**Record excerpts**

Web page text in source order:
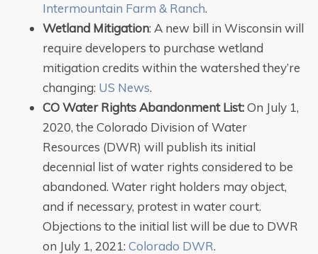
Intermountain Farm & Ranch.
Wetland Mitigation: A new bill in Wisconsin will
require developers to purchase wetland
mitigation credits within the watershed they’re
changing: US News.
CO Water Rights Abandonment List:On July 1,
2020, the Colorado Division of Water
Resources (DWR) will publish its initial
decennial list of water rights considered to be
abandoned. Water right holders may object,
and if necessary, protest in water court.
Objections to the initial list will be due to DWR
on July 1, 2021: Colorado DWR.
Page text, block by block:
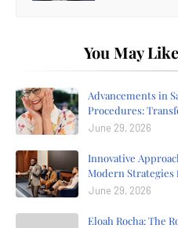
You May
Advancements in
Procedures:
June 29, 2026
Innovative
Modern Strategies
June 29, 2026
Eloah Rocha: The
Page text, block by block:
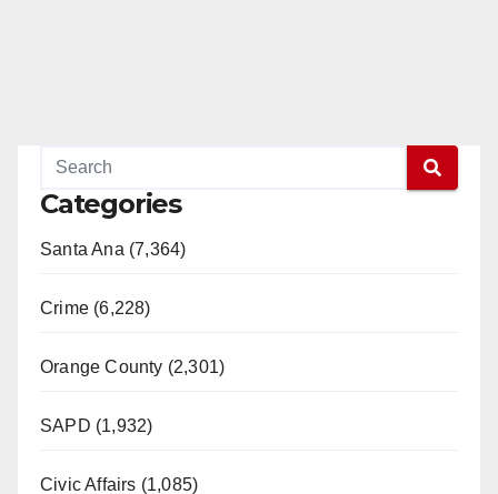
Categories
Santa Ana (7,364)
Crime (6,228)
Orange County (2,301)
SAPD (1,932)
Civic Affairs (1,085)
* * *
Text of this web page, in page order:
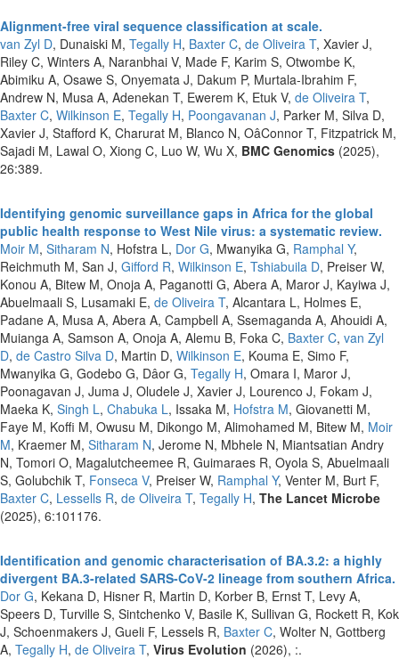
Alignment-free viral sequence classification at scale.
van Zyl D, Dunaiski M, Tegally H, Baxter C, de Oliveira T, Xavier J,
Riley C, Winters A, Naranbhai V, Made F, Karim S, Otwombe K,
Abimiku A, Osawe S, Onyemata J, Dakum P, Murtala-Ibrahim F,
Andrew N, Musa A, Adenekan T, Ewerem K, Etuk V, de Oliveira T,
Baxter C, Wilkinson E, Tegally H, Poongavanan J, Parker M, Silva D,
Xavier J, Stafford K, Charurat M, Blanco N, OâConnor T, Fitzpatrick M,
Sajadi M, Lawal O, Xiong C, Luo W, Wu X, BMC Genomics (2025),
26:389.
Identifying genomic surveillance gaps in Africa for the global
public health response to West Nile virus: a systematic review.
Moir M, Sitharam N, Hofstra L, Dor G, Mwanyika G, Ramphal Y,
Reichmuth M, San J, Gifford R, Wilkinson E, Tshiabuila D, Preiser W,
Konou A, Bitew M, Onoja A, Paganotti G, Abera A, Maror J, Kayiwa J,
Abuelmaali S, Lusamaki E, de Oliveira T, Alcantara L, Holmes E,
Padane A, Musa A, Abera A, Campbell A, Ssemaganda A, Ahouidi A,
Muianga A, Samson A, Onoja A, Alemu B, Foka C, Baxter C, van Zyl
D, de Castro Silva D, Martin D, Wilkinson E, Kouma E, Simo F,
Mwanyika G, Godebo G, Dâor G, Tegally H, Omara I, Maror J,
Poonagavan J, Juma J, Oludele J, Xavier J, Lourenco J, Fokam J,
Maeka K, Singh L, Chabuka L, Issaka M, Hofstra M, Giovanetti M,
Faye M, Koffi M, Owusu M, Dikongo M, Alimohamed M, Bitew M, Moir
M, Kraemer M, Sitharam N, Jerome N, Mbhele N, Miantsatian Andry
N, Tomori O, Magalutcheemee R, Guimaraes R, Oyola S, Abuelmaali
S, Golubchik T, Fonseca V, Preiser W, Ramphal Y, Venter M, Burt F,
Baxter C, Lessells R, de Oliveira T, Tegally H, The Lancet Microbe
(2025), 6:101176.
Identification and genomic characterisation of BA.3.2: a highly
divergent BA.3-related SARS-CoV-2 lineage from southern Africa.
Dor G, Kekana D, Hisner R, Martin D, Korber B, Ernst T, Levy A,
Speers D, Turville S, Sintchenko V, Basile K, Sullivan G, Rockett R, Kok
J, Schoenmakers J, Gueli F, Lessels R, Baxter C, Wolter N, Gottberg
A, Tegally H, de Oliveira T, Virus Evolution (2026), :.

**Task goal**
Within the listing above, extract exactly the lines from the line with "Padane A, Musa" to the line with "M, Kraemer M, Sitharam", the two named lines included, and no others.

**Task result**
Padane A, Musa A, Abera A, Campbell A, Ssemaganda A, Ahouidi A,
Muianga A, Samson A, Onoja A, Alemu B, Foka C, Baxter C, van Zyl
D, de Castro Silva D, Martin D, Wilkinson E, Kouma E, Simo F,
Mwanyika G, Godebo G, Dâor G, Tegally H, Omara I, Maror J,
Poonagavan J, Juma J, Oludele J, Xavier J, Lourenco J, Fokam J,
Maeka K, Singh L, Chabuka L, Issaka M, Hofstra M, Giovanetti M,
Faye M, Koffi M, Owusu M, Dikongo M, Alimohamed M, Bitew M, Moir
M, Kraemer M, Sitharam N, Jerome N, Mbhele N, Miantsatian Andry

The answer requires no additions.